◆ **WHAT YOU SHOULD DO**: Each line from the first entry to the line with "The eighth case", both included, is to be returned unchanged, with any pictures dropped.

◆ **EXCERPTED RECORDS**:
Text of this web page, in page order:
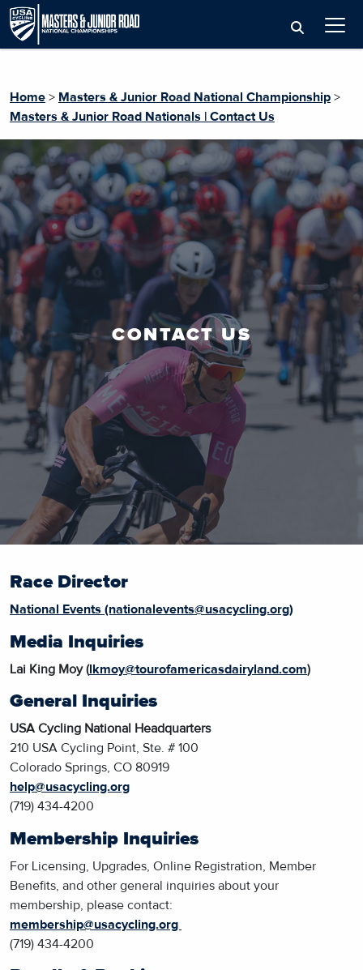
Home > Masters & Junior Road National Championship >
Masters & Junior Road Nationals | Contact Us
CONTACT US
Race Director
National Events (nationalevents@usacycling.org)
Media Inquiries
Lai King Moy (lkmoy@tourofamericasdairyland.com)
General Inquiries
USA Cycling National Headquarters
210 USA Cycling Point, Ste. # 100
Colorado Springs, CO 80919
help@usacycling.org
(719) 434-4200
Membership Inquiries
For Licensing, Upgrades, Online Registration, Member
Benefits, and other general inquiries about your
membership, please contact:
membership@usacycling.org
(719) 434-4200
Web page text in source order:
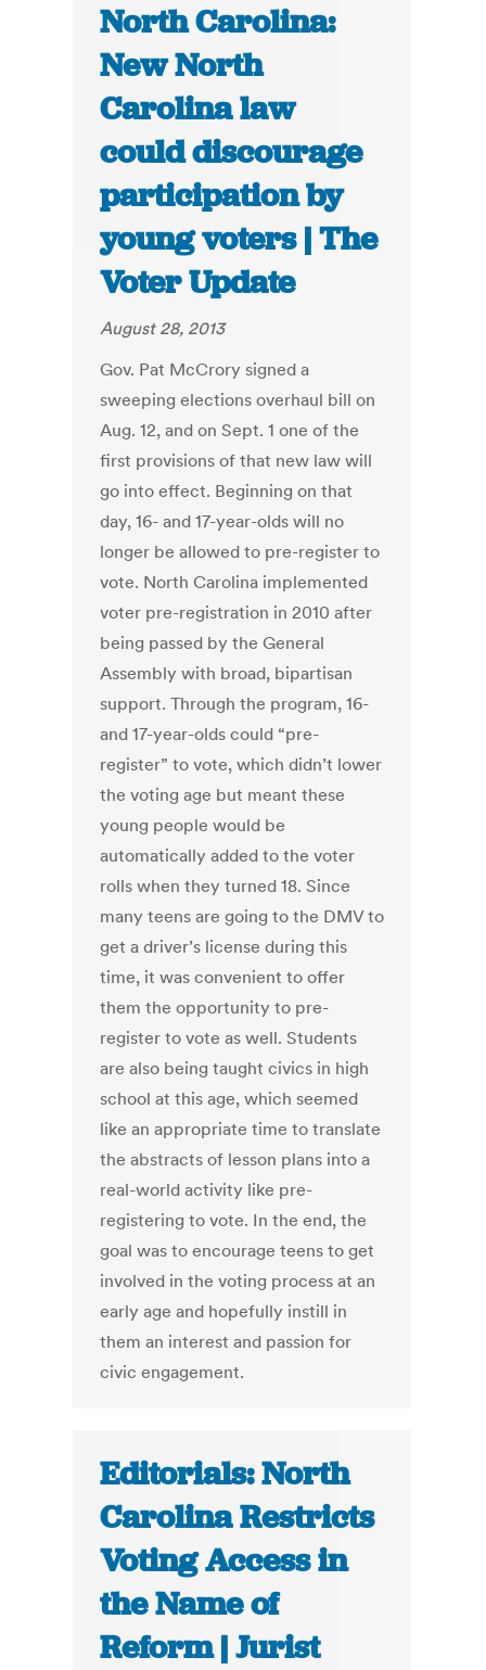
North Carolina:
New North
Carolina law
could discourage
participation by
young voters | The
Voter Update
August 28, 2013
Gov. Pat McCrory signed a
sweeping elections overhaul bill on
Aug. 12, and on Sept. 1 one of the
first provisions of that new law will
go into effect. Beginning on that
day, 16- and 17-year-olds will no
longer be allowed to pre-register to
vote. North Carolina implemented
voter pre-registration in 2010 after
being passed by the General
Assembly with broad, bipartisan
support. Through the program, 16-
and 17-year-olds could “pre-
register” to vote, which didn’t lower
the voting age but meant these
young people would be
automatically added to the voter
rolls when they turned 18. Since
many teens are going to the DMV to
get a driver’s license during this
time, it was convenient to offer
them the opportunity to pre-
register to vote as well. Students
are also being taught civics in high
school at this age, which seemed
like an appropriate time to translate
the abstracts of lesson plans into a
real-world activity like pre-
registering to vote. In the end, the
goal was to encourage teens to get
involved in the voting process at an
early age and hopefully instill in
them an interest and passion for
civic engagement.
Editorials: North
Carolina Restricts
Voting Access in
the Name of
Reform | Jurist
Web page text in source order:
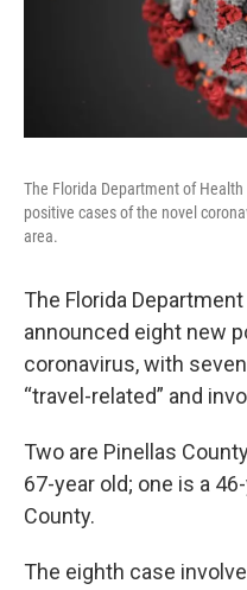
The Florida Department of
positive cases of the novel
area.
The Florida
announced eight new
coronavirus, with
“travel-related” and
Two are Pinellas
67-year old; one is a
County.
The eighth case
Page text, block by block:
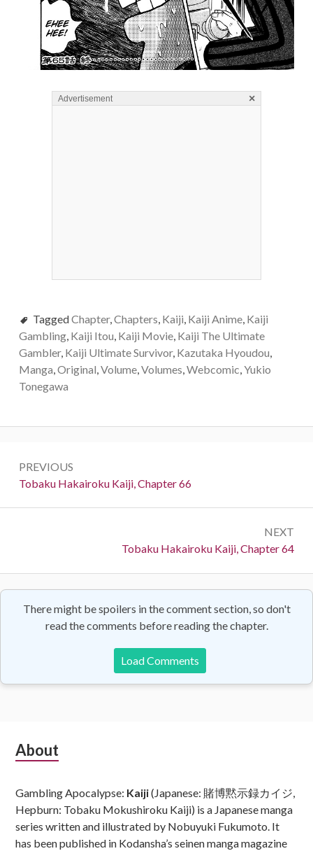
Advertisement ×
TaggedChapter,Chapters, Kaiji, Kaiji Anime, Kaiji
Gambling, Kaiji Itou, Kaiji Movie, Kaiji The Ultimate
Gambler, Kaiji Ultimate Survivor, Kazutaka Hyoudou,
Manga,Original,Volume,Volumes,Webcomic,Yukio
Tonegawa
navigation
PREVIOUS
Previous:
Tobaku Hakairoku Kaiji, Chapter 66
NEXT
Next:
Tobaku Hakairoku Kaiji, Chapter 64
There might be spoilers in the comment section, so don't
read the comments before reading the chapter.
Load Comments
Subsidiary
About
Gambling Apocalypse: Kaiji(Japanese: 賭博黙示録カイジ,
Hepburn: Tobaku Mokushiroku Kaiji) is a Japanese manga
series written and illustrated by Nobuyuki Fukumoto. It
has been published in Kodansha’s seinen manga magazine
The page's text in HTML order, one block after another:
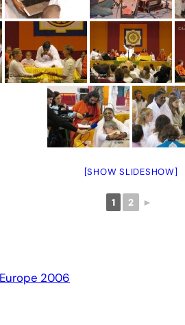
[SHOW SLIDESHOW]
1 2 ►
Europe 2006
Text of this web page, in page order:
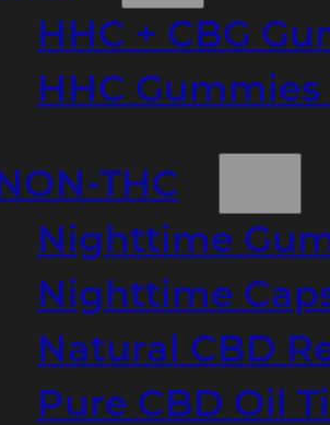
HHC + CBG
HHC
NON-THC
Nighttime
Nighttime
Natural CBD
Pure CBD Oil
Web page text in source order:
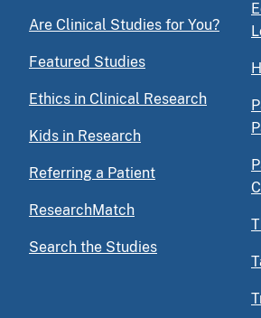
Are Clinical Studies for You?
Featured Studies
Ethics in Clinical Research
Kids in Research
Referring a Patient
ResearchMatch
Search the Studies
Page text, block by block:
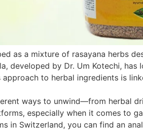
as a mixture of rasayana herbs
developed by Dr. Um Kotechi, has
to herbal ingredients is
ways to unwind—from herbal
especially when it comes to
in Switzerland, you can find an
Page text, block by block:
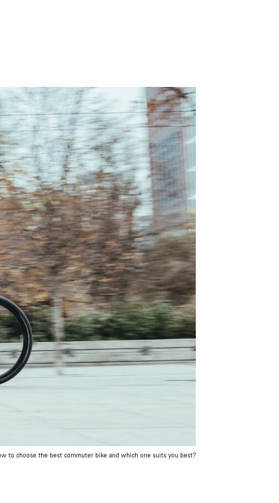
to choose the best commuter bike and which one suits you best?
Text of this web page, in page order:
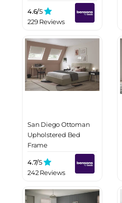
4.6/5
229 Reviews
San Diego Ottoman
Upholstered Bed
Frame
4.7/5
242 Reviews
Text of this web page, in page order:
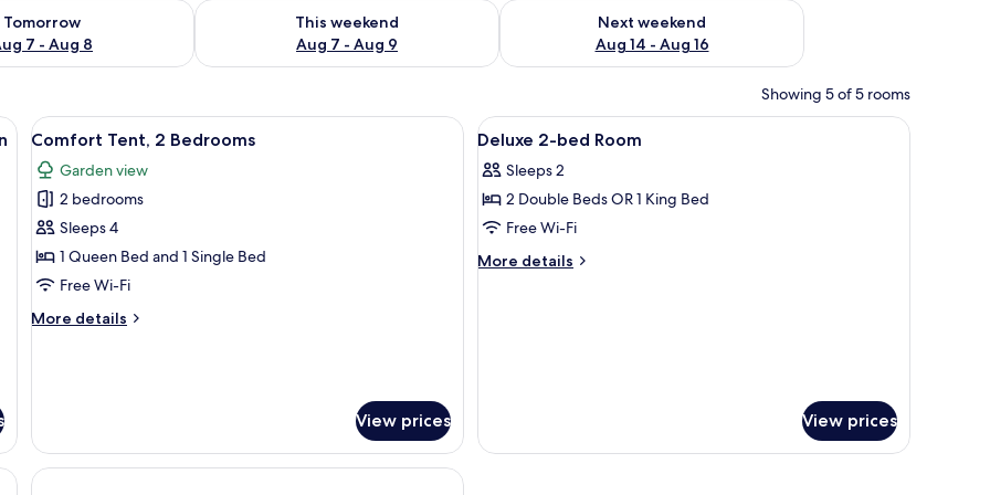
Tomorrow
7 - Aug 8
for tomorrow Aug 7 - Aug 8
This weekend
Aug 7 - Aug 9
Check availability for this weekend Aug 7 - Aug 9
Next weekend
Aug 14 - Aug 16
Check availability for next weekend Aug 14 - Aug 16
Showing 5 of 5 rooms
ceiling, a bed, and a small table.
View
all
photos
for
Comfort
Tent,
2
A series of dome-shaped structures with a central open area, surrounded by a grassy lawn and a wooden deck.
5
Comfort Tent, 2 Bedrooms
Garden view
2 bedrooms
Sleeps 4
1 Queen Bed and 1 Single Bed
Free Wi-Fi
More details
More
Bedrooms
View prices
View
all
photos
for
Deluxe
2-
17
Deluxe 2-bed Room
Sleeps 2
2 Double Beds OR 1 King Bed
Free Wi-Fi
More details
More
View prices
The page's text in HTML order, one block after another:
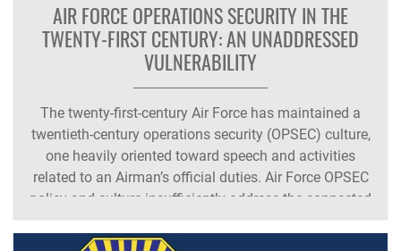
AIR FORCE OPERATIONS SECURITY IN THE
TWENTY-FIRST CENTURY: AN UNADDRESSED
VULNERABILITY
The twenty-first-century Air Force has maintained a
twentieth-century operations security (OPSEC) culture,
one heavily oriented toward speech and activities
related to an Airman’s official duties. Air Force OPSEC
policy and culture insufficiently address the connected
world characterized by
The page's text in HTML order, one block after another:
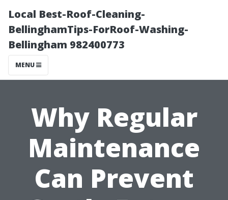
Local Best-Roof-Cleaning-
BellinghamTips-ForRoof-Washing-
Bellingham 982400773
MENU
Why Regular
Maintenance
Can Prevent
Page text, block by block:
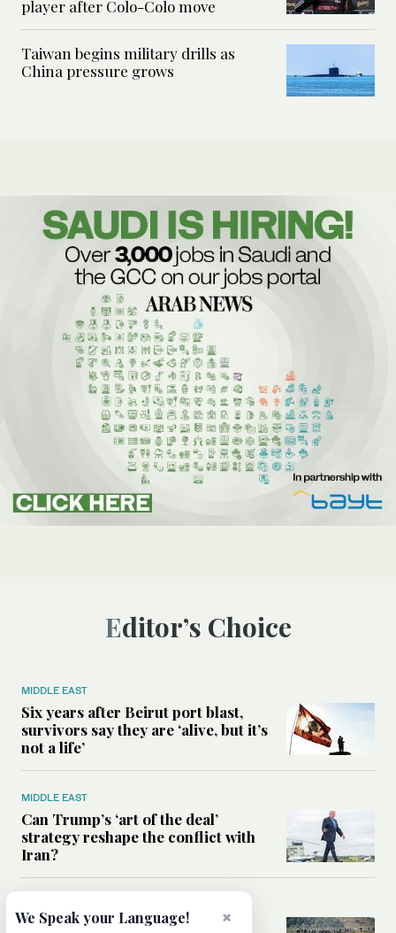
player after Colo-Colo move
Taiwan begins military drills as
China pressure grows
Editor’s Choice
MIDDLE EAST
Six years after Beirut port blast,
survivors say they are ‘alive, but it’s
not a life’
MIDDLE EAST
Can Trump’s ‘art of the deal’
strategy reshape the conflict with
Iran?
All you need to know about Ceuta
×
We Speak your Language!
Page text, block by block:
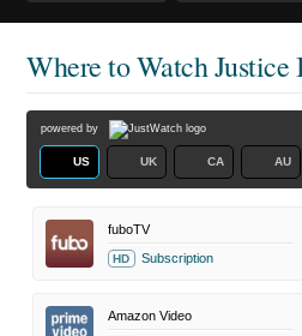
Where to WatchJustice
powered by
US UK CA AU
fuboTV
HD Subscription
Amazon Video
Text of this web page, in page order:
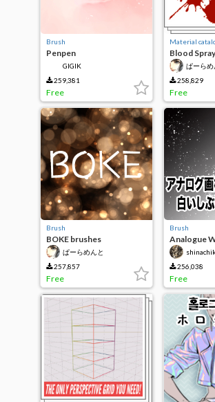
Brush
Penpen
GIGIK
259,381
Free
Material
Blood
ぱーらめ
258,829
Free
Brush
BOKE brushes
ぱーらめんと
257,857
Free
Brush
Analogue
with
256,038
Free
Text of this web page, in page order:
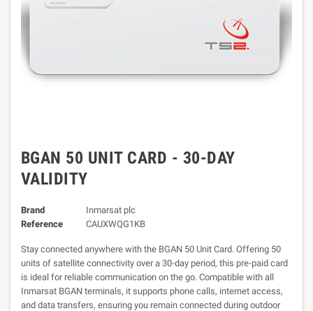
BGAN 50 UNIT CARD - 30-DAY
VALIDITY
Brand
Inmarsat plc
Reference
CAUXWQG1KB
Stay connected anywhere with the BGAN 50 Unit Card. Offering 50
units of satellite connectivity over a 30-day period, this pre-paid card
is ideal for reliable communication on the go. Compatible with all
Inmarsat BGAN terminals, it supports phone calls, internet access,
and data transfers, ensuring you remain connected during outdoor
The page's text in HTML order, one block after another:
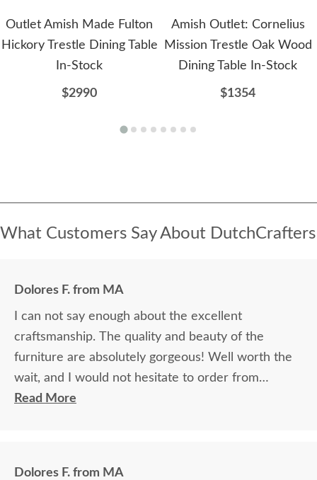
Outlet Amish Made Fulton
Hickory Trestle Dining Table
In-Stock
$2990
Amish Outlet: Cornelius
Mission Trestle Oak Wood
Dining Table In-Stock
$1354
What Customers Say About DutchCrafters
Dolores F. from MA
I can not say enough about the excellent
craftsmanship. The quality and beauty of the
furniture are absolutely gorgeous! Well worth the
wait, and I would not hesitate to order from
DutchCrafters again.
Read More
Dolores F. from MA
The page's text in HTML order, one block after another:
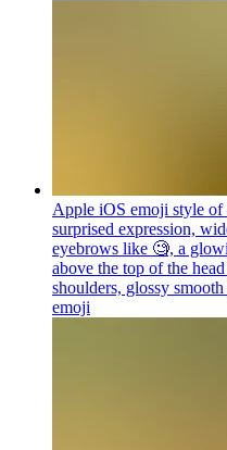
Apple iOS emoji style
surprised expression,
eyebrows like 🧐, a
above the top of the
shoulders, glossy
emoji
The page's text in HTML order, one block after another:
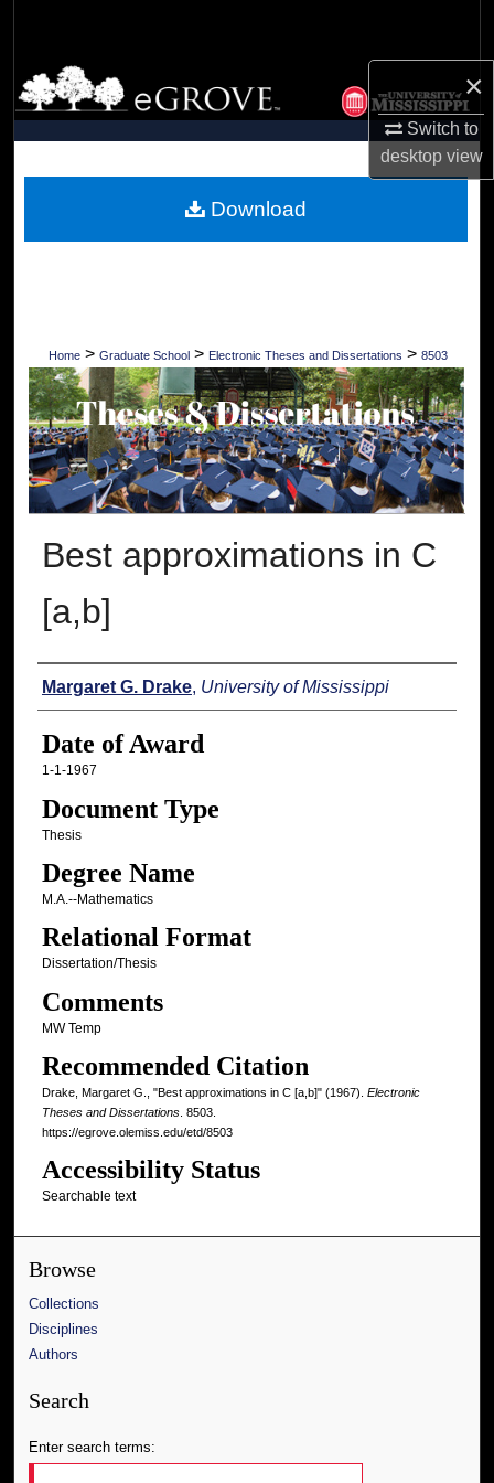
×
Switch to
desktopview
Browse Collections
My Account
Digital Commons Network™
Home > Graduate School > Electronic Theses and Dissertations > 8503
Best approximations in C
[a,b]
Author
Margaret G. Drake, University of Mississippi
Date of Award
1-1-1967
Document Type
Thesis
Degree Name
M.A.--Mathematics
Relational Format
Dissertation/Thesis
Comments
MW Temp
Recommended Citation
Drake, Margaret G., "Best approximations in C [a,b]" (1967). Electronic
Theses and Dissertations. 8503.
https://egrove.olemiss.edu/etd/8503
Accessibility Status
Searchable text
Download
Browse
Collections
Disciplines
Authors
Search
Enter search terms:
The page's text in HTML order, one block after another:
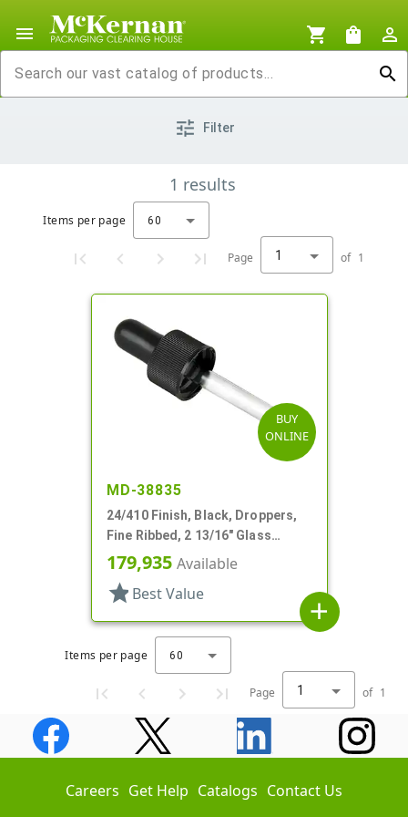
menu shopping_cart shopping_bag
person_outline
search
tune Filter
1 results
Items per page 60
Page 1 of 1
BUY
ONLINE
MD-38835
24/410 Finish, Black, Droppers,
Fine Ribbed, 2 13/16" Glass
Pipette
179,935 Available
star Best Value
add
Items per page 60
Page 1 of 1
Careers Get Help Catalogs Contact Us

◆ **EXPECTED OUTPUT**:
Text of this web page, in page order:
Home > Masters & Junior Road National Championship >
Masters & Junior Road Nationals | Contact Us
CONTACT US
Race Director
National Events (nationalevents@usacycling.org)
Media Inquiries
Lai King Moy (lkmoy@tourofamericasdairyland.com)
General Inquiries
USA Cycling National Headquarters
210 USA Cycling Point, Ste. # 100
Colorado Springs, CO 80919
help@usacycling.org
(719) 434-4200
Membership Inquiries
For Licensing, Upgrades, Online Registration, Member
Benefits, and other general inquiries about your
membership, please contact:
membership@usacycling.org
(719) 434-4200
Web page text in source order:
North Carolina:
New North
Carolina law
could discourage
participation by
young voters | The
Voter Update
August 28, 2013
Gov. Pat McCrory signed a
sweeping elections overhaul bill on
Aug. 12, and on Sept. 1 one of the
first provisions of that new law will
go into effect. Beginning on that
day, 16- and 17-year-olds will no
longer be allowed to pre-register to
vote. North Carolina implemented
voter pre-registration in 2010 after
being passed by the General
Assembly with broad, bipartisan
support. Through the program, 16-
and 17-year-olds could “pre-
register” to vote, which didn’t lower
the voting age but meant these
young people would be
automatically added to the voter
rolls when they turned 18. Since
many teens are going to the DMV to
get a driver’s license during this
time, it was convenient to offer
them the opportunity to pre-
register to vote as well. Students
are also being taught civics in high
school at this age, which seemed
like an appropriate time to translate
the abstracts of lesson plans into a
real-world activity like pre-
registering to vote. In the end, the
goal was to encourage teens to get
involved in the voting process at an
early age and hopefully instill in
them an interest and passion for
civic engagement.
Editorials: North
Carolina Restricts
Voting Access in
the Name of
Reform | Jurist
Web page text in source order:
The Florida Department of
positive cases of the novel
area.
The Florida
announced eight new
coronavirus, with
“travel-related” and
Two are Pinellas
67-year old; one is a
County.
The eighth case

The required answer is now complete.